Serrano-Gomez Silvia Juliana, Maziveyi Mazvita, Alahari Suresh K
Department of Biochemistry and Molecular Biology, LSUHSC School of Medicine, New Orleans, LA, 70112, USA.
Pontificia Universidad Javeriana, Bogota, Colombia.
Mol Cancer. 2016 Feb 24;15:18. doi: 10.1186/s12943-016-0502-x.
The epithelial to mesenchymal transition (EMT) is a biological process in which a non-motile epithelial cell changes to a mesenchymal phenotype with invasive capacities. This phenomenon has been well documented in multiple biological processes including embryogenesis, fibrosis, tumor progression and metastasis. The hallmark of EMT is the loss of epithelial surface markers, most notably E-cadherin, and the acquisition of mesenchymal markers including vimentin and N-cadherin. The downregulation of E-cadherin during EMT can be mediated by its transcriptional repression through the binding of EMT transcription factors (EMT-TFs) such as SNAIL, SLUG and TWIST to E-boxes present in the E-cadherin promoter. Additionally, EMT-TFs can also cooperate with several enzymes to repress the expression of E-cadherin and regulate EMT at the epigenetic and post- translational level. In this review, we will focus on epigenetic and post- translational modifications that are important in EMT. In addition, we will provide an overview of the various therapeutic approaches currently being investigated to undermine EMT and hence, the metastatic progression of cancer as well.

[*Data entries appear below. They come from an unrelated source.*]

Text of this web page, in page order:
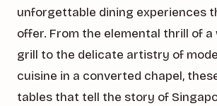
unforgettable dining experiences
offer. From the elemental thrill of
grill to the delicate artistry of
cuisine in a converted chapel,
tables that tell the story of
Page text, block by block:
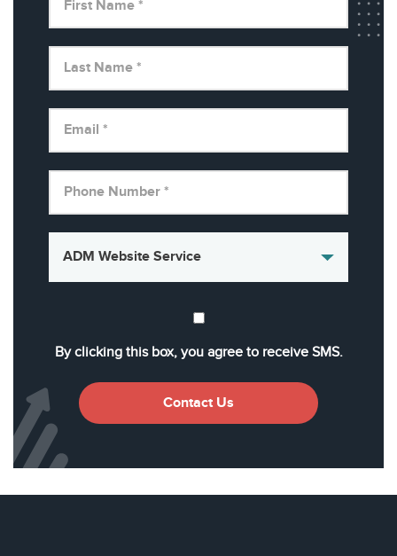
By clicking this box, you agree to receive SMS.
Contact Us
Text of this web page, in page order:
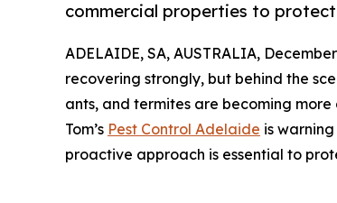
commercial properties to
ADELAIDE, SA, AUSTRALIA,
recovering strongly, but behind the
ants, and termites are becoming
Tom’s Pest Control Adelaide is
proactive approach is essential to
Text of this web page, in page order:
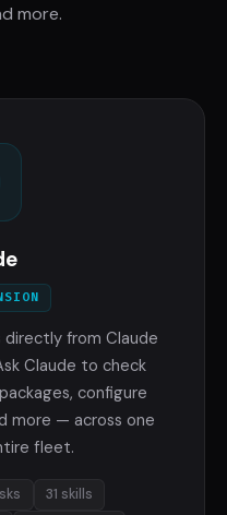
more.
directly from Claude
Claude to check
configure
more — across one
fleet.
31 skills
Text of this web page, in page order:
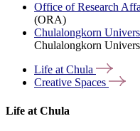
Office of Research
(ORA)
Chulalongkorn
Chulalongkorn
Life atChula
Creative Spaces
Life at Chula
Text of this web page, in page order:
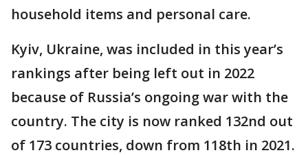
household items and personal care.
Kyiv, Ukraine, was included in this year’s
rankings after being left out in 2022
because of Russia’s ongoing war with the
country. The city is now ranked 132nd out
of 173 countries, down from 118th in 2021.
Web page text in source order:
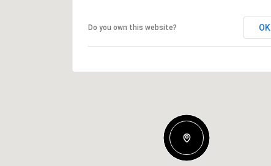
Do you own this website? OK
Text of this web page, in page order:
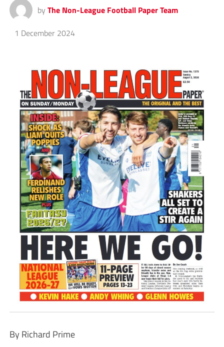
by The Non-League Football Paper Team
1 December 2024
By Richard Prime
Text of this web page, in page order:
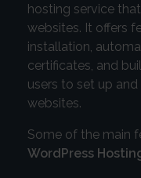
hosting service
websites. It offers
installation,
certificates, and
users to set up
websites.
Some of the main
WordPress
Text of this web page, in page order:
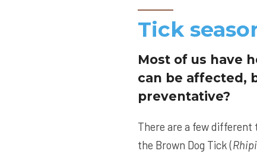
Tick
Most of us have
can be affected,
preventative?
There are a few
the Brown Dog Tick (
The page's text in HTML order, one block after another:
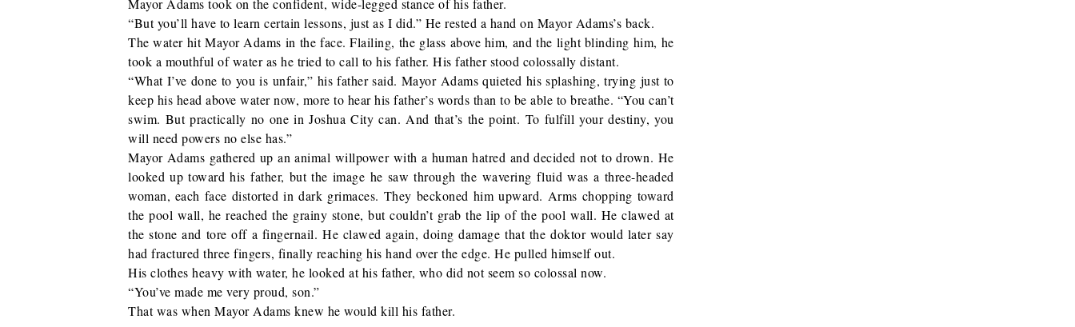
Mayor Adams took on the confident, wide-legged stance of his father.
“But you’ll have to learn certain lessons, just as I did.” He rested a hand on Mayor Adams’s back.
The water hit Mayor Adams in the face. Flailing, the glass above him, and the light blinding him, he
took a mouthful of water as he tried to call to his father. His father stood colossally distant.
“What I’ve done to you is unfair,” his father said. Mayor Adams quieted his splashing, trying just to
keep his head above water now, more to hear his father’s words than to be able to breathe. “You can’t
swim. But practically no one in Joshua City can. And that’s the point. To fulfill your destiny, you
will need powers no else has.”
Mayor Adams gathered up an animal willpower with a human hatred and decided not to drown. He
looked up toward his father, but the image he saw through the wavering fluid was a three-headed
woman, each face distorted in dark grimaces. They beckoned him upward. Arms chopping toward
the pool wall, he reached the grainy stone, but couldn’t grab the lip of the pool wall. He clawed at
the stone and tore off a fingernail. He clawed again, doing damage that the doktor would later say
had fractured three fingers, finally reaching his hand over the edge. He pulled himself out.
His clothes heavy with water, he looked at his father, who did not seem so colossal now.
“You’ve made me very proud, son.”
That was when Mayor Adams knew he would kill his father.
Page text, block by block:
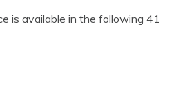
is available in the following 41
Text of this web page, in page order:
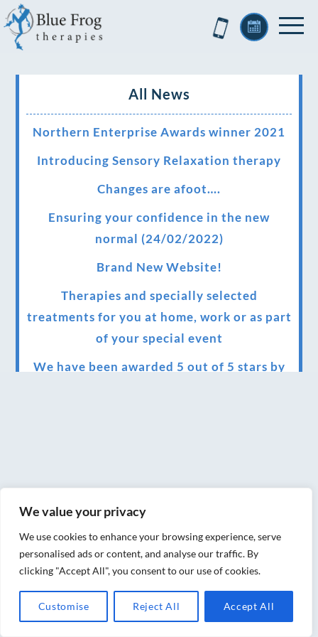
We value your privacy
We use cookies to enhance your browsing experience, serve
personalised ads or content, and analyse our traffic. By
clicking "Accept All", you consent to our use of cookies.
Customise Reject All Accept All
All News
Northern Enterprise Awards winner 2021
Introducing Sensory Relaxation therapy
Changes are afoot….
Ensuring your confidence in the new
normal (24/02/2022)
Brand New Website!
Therapies and specially selected
treatments for you at home, work or as part
of your special event
We have been awarded 5 out of 5 stars by
therapies
We have been awarded as one of the three
best massage therapists in York!
Christmas vouchers on sale now
Christmas vouchers available now
UK Urban Massage Salon of the year award
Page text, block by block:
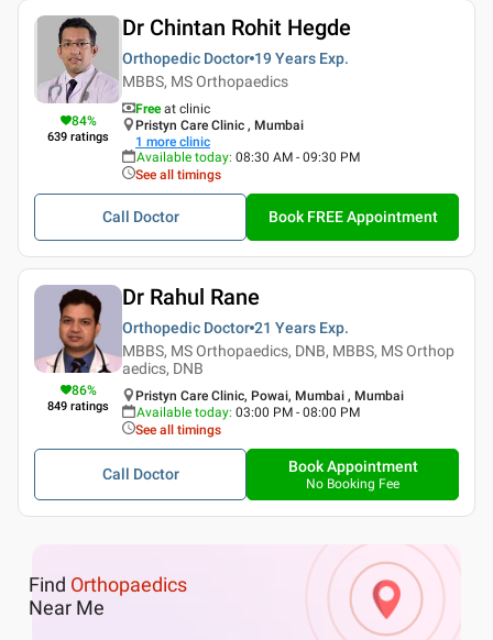
84%
639 ratings
Dr Chintan Rohit Hegde
Orthopedic Doctor 19 Years Exp.
MBBS, MS Orthopaedics
Free at clinic
Pristyn Care Clinic , Mumbai
1 more clinic
Available today: 08:30 AM - 09:30 PM
See all timings
Call Doctor Book FREE Appointment
86%
849 ratings
Dr Rahul Rane
Orthopedic Doctor 21 Years Exp.
MBBS, MS Orthopaedics, DNB, MBBS, MS Orthop
aedics, DNB
Pristyn Care Clinic, Powai, Mumbai , Mumbai
Available today: 03:00 PM - 08:00 PM
See all timings
Call Doctor Book Appointment
No Booking Fee
Find Orthopaedics
Near Me
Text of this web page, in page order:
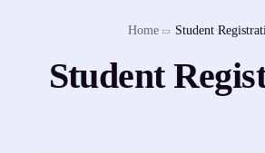
Home Student
Student
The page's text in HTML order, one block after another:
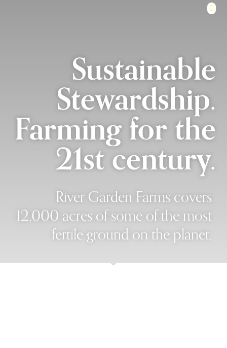
Sustainable
Stewardship.
Farming for the
21st century.
River Garden Farms covers
12,000 acres of some of the most
fertile ground on the planet.
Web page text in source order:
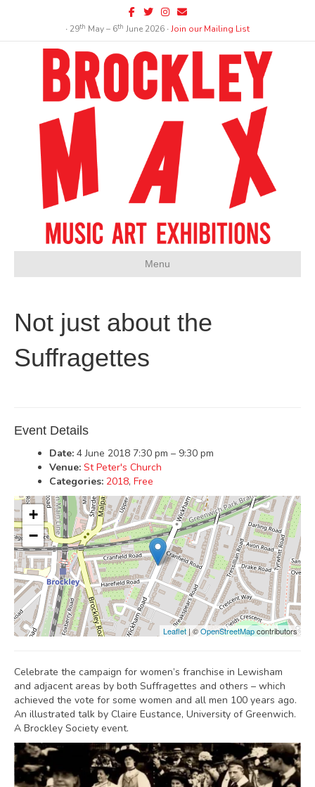
Facebook
TwitterInstagram
Email
∙ 29th May – 6th June 2026 ∙Join our Mailing List
Menu
Not just about the
Suffragettes
Event Details
Date: 4 June 2018 7:30 pm – 9:30 pm
Venue: St Peter's Church
Categories: 2018, Free
+
−
Leaflet | ©OpenStreetMapcontributors
Celebrate the campaign for women’s franchise in Lewisham
and adjacent areas by both Suffragettes and others – which
achieved the vote for some women and all men 100 years ago.
An illustrated talk by Claire Eustance, University of Greenwich.
A Brockley Society event.
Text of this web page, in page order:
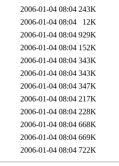
2006-01-04 08:04 243K
2006-01-04 08:04
12K
2006-01-04 08:04 929K
2006-01-04 08:04 152K
2006-01-04 08:04 343K
2006-01-04 08:04 343K
2006-01-04 08:04 347K
2006-01-04 08:04 217K
2006-01-04 08:04 228K
2006-01-04 08:04 668K
2006-01-04 08:04 669K
2006-01-04 08:04 722K
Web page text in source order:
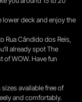
lower deck and enjoy the
Rua Cândido dos Reis,
already spot The
of WOW. Have fun
available free of
and comfortably.
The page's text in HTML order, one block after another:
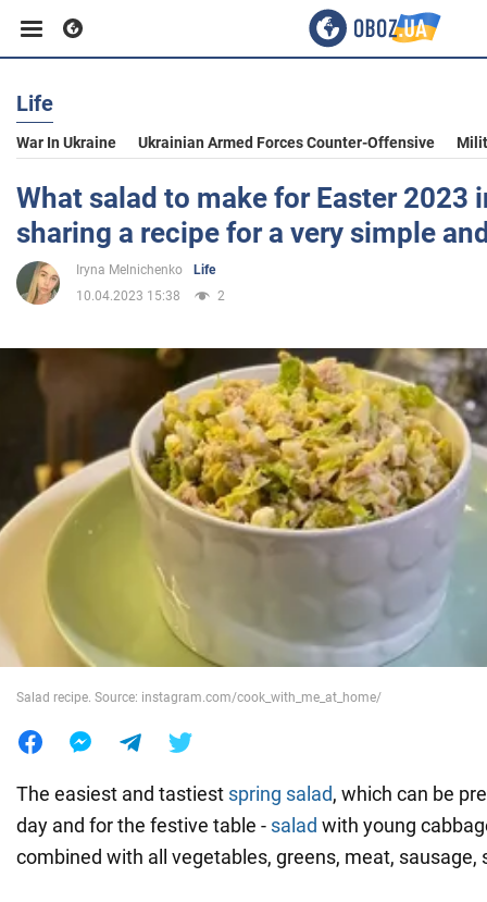
Business
Sport
Entertainment
Politics
Society
War in Ukraine
World
Life
War In Ukraine Ukrainian Armed Forces Counter-Offensive
What salad to make for Easter 2023
sharing a recipe for a very simple
Iryna Melnichenko
Life
10.04.2023 15:38
2
Salad recipe. Source: instagram.com/cook_with_me_at_home/
The easiest and tastiest spring salad, which can be
day and for the festive table - salad with young
combined with all vegetables, greens, meat, sausage,
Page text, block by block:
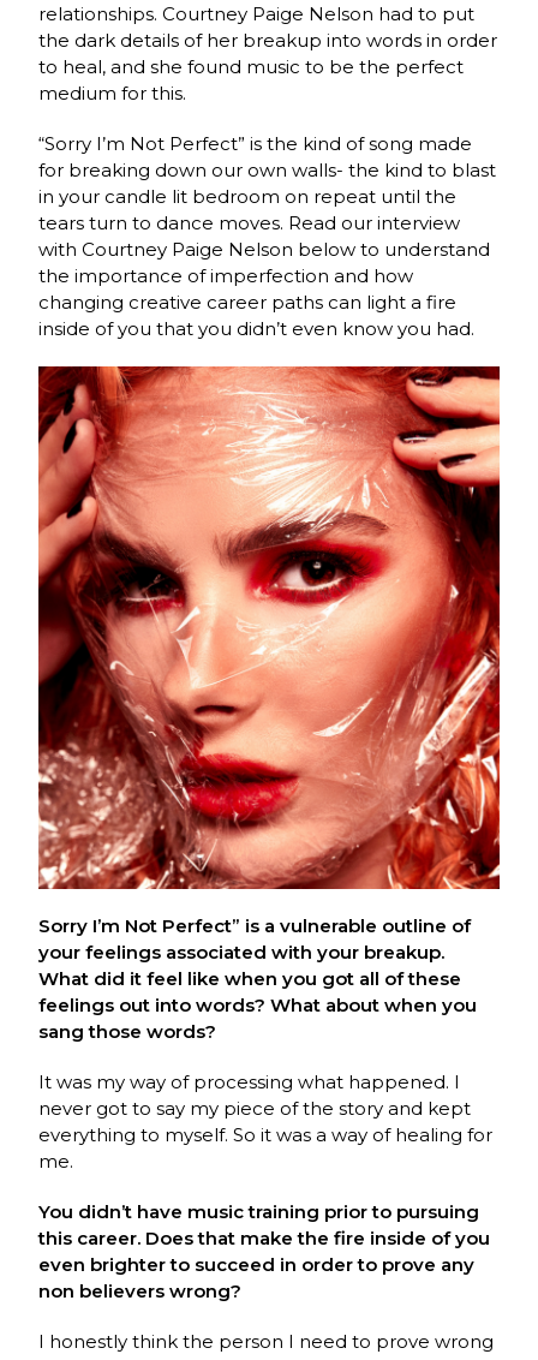
relationships. Courtney Paige Nelson had to put
the dark details of her breakup into words in order
to heal, and she found music to be the perfect
medium for this.
“Sorry I’m Not Perfect” is the kind of song made
for breaking down our own walls- the kind to blast
in your candle lit bedroom on repeat until the
tears turn to dance moves. Read our interview
with Courtney Paige Nelson below to understand
the importance of imperfection and how
changing creative career paths can light a fire
inside of you that you didn’t even know you had.
Sorry I’m Not Perfect” is a vulnerable outline of
your feelings associated with your breakup.
What did it feel like when you got all of these
feelings out into words? What about when you
sang those words?
It was my way of processing what happened. I
never got to say my piece of the story and kept
everything to myself. So it was a way of healing for
me.
You didn’t have music training prior to pursuing
this career. Does that make the fire inside of you
even brighter to succeed in order to prove any
non believers wrong?
I honestly think the person I need to prove wrong
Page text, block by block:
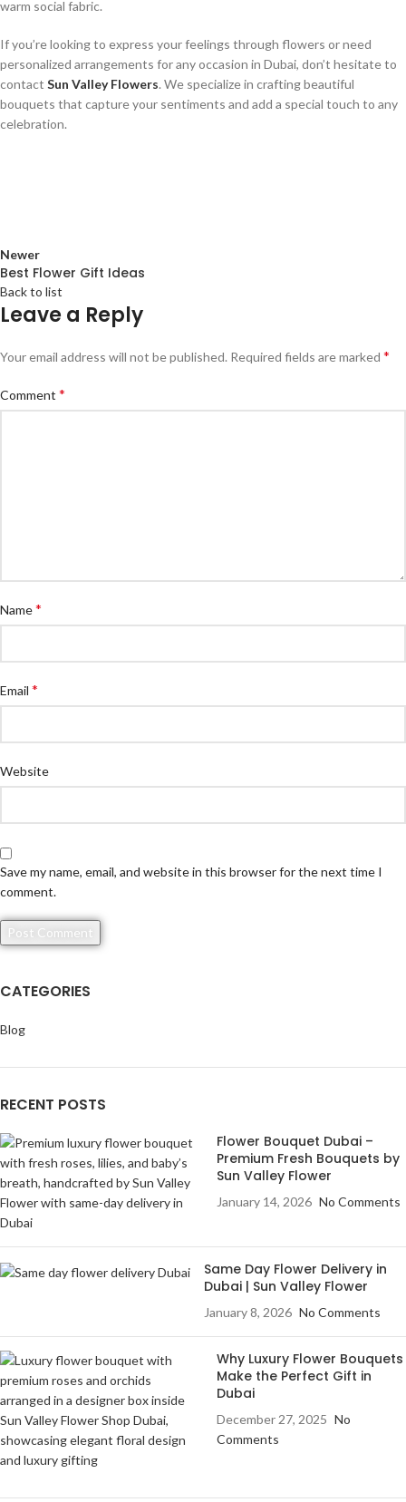
warm social fabric.
If you’re looking to express your feelings through flowers or need
personalized arrangements for any occasion in Dubai, don’t hesitate to
contact Sun Valley Flowers. We specialize in crafting beautiful
bouquets that capture your sentiments and add a special touch to any
celebration.
Newer
Best Flower Gift Ideas
Back to list
Leave a Reply
Your email address will not be published. Required fields are marked *
Comment *
Name*
Email *
Website
Save my name, email, and website in this browser for the next time I
comment.
CATEGORIES
Blog
RECENT POSTS
Flower Bouquet Dubai –
Premium Fresh Bouquets by
Sun Valley Flower
January 14, 2026 No Comments
Same Day Flower Delivery in
Dubai | Sun Valley Flower
January 8, 2026 No Comments
Why Luxury Flower Bouquets
Make the Perfect Gift in
Dubai
December 27, 2025 No
Comments
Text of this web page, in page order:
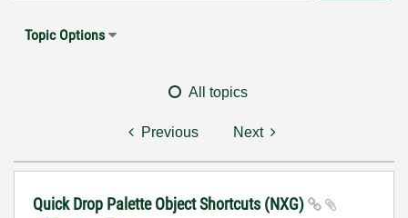
Topic Options
All topics
Previous Next
Quick Drop Palette Object Shortcuts (NXG)
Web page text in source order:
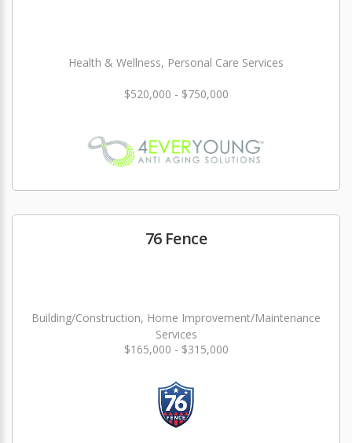
Health & Wellness, Personal Care Services
$520,000 - $750,000
76 Fence
Building/Construction, Home Improvement/Maintenance
Services
$165,000 - $315,000
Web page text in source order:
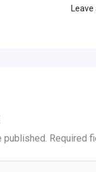
published. Required
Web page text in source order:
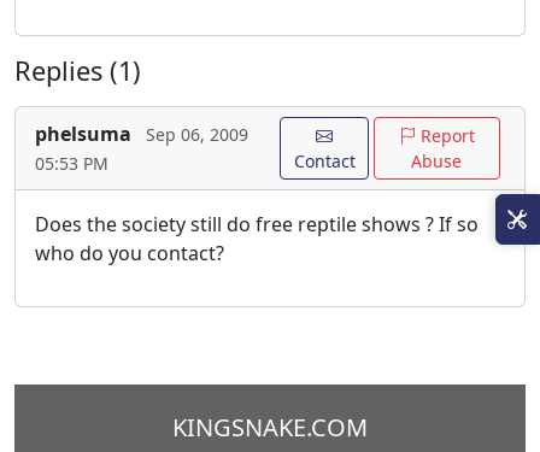
Replies (1)
phelsuma
Sep 06, 2009
05:53 PM
Contact
Report
Abuse
Does the society still do free reptile shows ? If so
who do you contact?
KINGSNAKE.COM
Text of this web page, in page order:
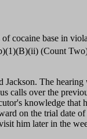
cocaine base in
(Count
The hearing
calls over the
knowledge that
on the trial date
him later in the
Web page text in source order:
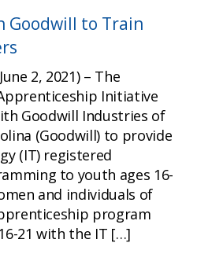
Goodwill to Train
2, 2021) – The
Initiative
Goodwill Industries of
(Goodwill) to provide
(IT) registered
to youth ages 16-
and individuals of
program
21 with the IT […]
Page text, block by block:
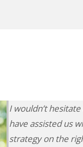
I wouldn’t
have assisted us
strategy on the
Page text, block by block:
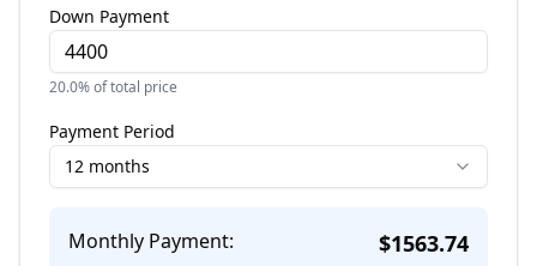
Down Payment
20.0% of total price
Payment Period
12 months
Monthly Payment: $1563.74
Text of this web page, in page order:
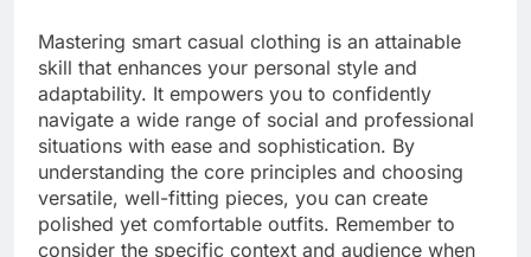
Mastering smart casual clothing is an attainable
skill that enhances your personal style and
adaptability. It empowers you to confidently
navigate a wide range of social and professional
situations with ease and sophistication. By
understanding the core principles and choosing
versatile, well-fitting pieces, you can create
polished yet comfortable outfits. Remember to
consider the specific context and audience when
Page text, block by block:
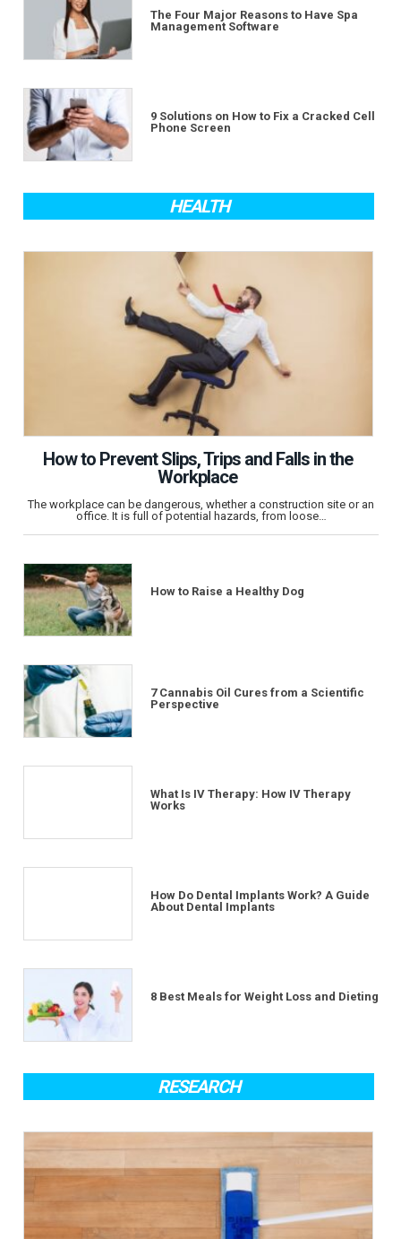
The Four Major Reasons to Have Spa
Management Software
9 Solutions on How to Fix a Cracked Cell
Phone Screen
HEALTH
How to Prevent Slips, Trips and Falls in the
Workplace
The workplace can be dangerous, whether a construction site or an
office. It is full of potential hazards, from loose…
How to Raise a Healthy Dog
7 Cannabis Oil Cures from a Scientific
Perspective
What Is IV Therapy: How IV Therapy
Works
How Do Dental Implants Work? A Guide
About Dental Implants
8 Best Meals for Weight Loss and Dieting
RESEARCH
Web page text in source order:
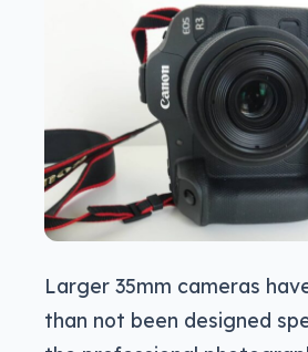
Larger 35mm cameras
than not been designed
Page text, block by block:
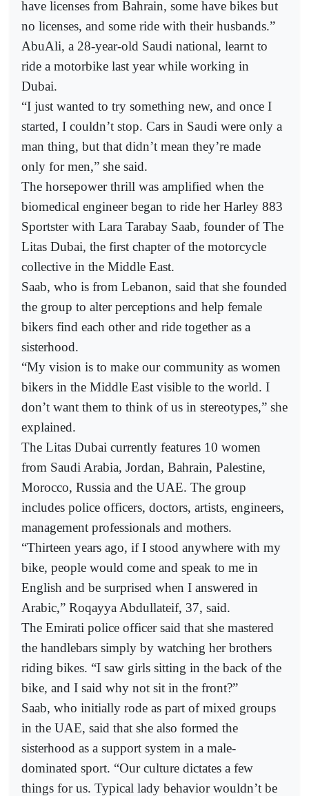
have licenses from Bahrain, some have bikes but
no licenses, and some ride with their husbands.”
AbuAli, a 28-year-old Saudi national, learnt to
ride a motorbike last year while working in
Dubai.
“I just wanted to try something new, and once I
started, I couldn’t stop. Cars in Saudi were only a
man thing, but that didn’t mean they’re made
only for men,” she said.
The horsepower thrill was amplified when the
biomedical engineer began to ride her Harley 883
Sportster with Lara Tarabay Saab, founder of The
Litas Dubai, the first chapter of the motorcycle
collective in the Middle East.
Saab, who is from Lebanon, said that she founded
the group to alter perceptions and help female
bikers find each other and ride together as a
sisterhood.
“My vision is to make our community as women
bikers in the Middle East visible to the world. I
don’t want them to think of us in stereotypes,” she
explained.
The Litas Dubai currently features 10 women
from Saudi Arabia, Jordan, Bahrain, Palestine,
Morocco, Russia and the UAE. The group
includes police officers, doctors, artists, engineers,
management professionals and mothers.
“Thirteen years ago, if I stood anywhere with my
bike, people would come and speak to me in
English and be surprised when I answered in
Arabic,” Roqayya Abdullateif, 37, said.
The Emirati police officer said that she mastered
the handlebars simply by watching her brothers
riding bikes. “I saw girls sitting in the back of the
bike, and I said why not sit in the front?”
Saab, who initially rode as part of mixed groups
in the UAE, said that she also formed the
sisterhood as a support system in a male-
dominated sport. “Our culture dictates a few
things for us. Typical lady behavior wouldn’t be
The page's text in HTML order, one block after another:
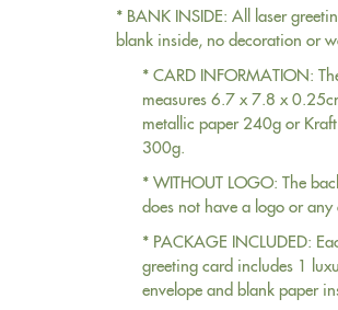
* BANK INSIDE: All laser
blank inside, no decoration or
* CARD INFORMATION:
measures 6.7 x 7.8 x
metallic paper 240g or
300g.
* WITHOUT LOGO: The
does not have a logo or
* PACKAGE INCLUDED:
greeting card includes 1
envelope and blank paper

上皮-间质转化(EMT)是一个生物学过程,在此过程中,非运动性的上皮细胞转变为具有侵袭能力的间充质表型。这种现象在包括胚胎发生、纤维化、肿瘤进展和转移在内的多个生物学过程中都有充分记录。EMT的标志是上皮表面标志物的丧失,最显著的是E-钙黏蛋白,以及获得包括波形蛋白和N-钙黏蛋白在内的间充质标志物。EMT过程中E-钙黏蛋白的下调可通过EMT转录因子(EMT-TFs)如SNAIL、SLUG和TWIST与E-钙黏蛋白启动子中存在的E盒结合而导致其转录抑制来介导。此外,EMT-TFs还可与多种酶协同作用,在表观遗传和翻译后水平抑制E-钙黏蛋白的表达并调节EMT。在本综述中,我们将重点关注在EMT中重要的表观遗传和翻译后修饰。此外,我们还将概述目前正在研究的各种治疗方法,这些方法旨在破坏EMT,从而抑制癌症的转移进程。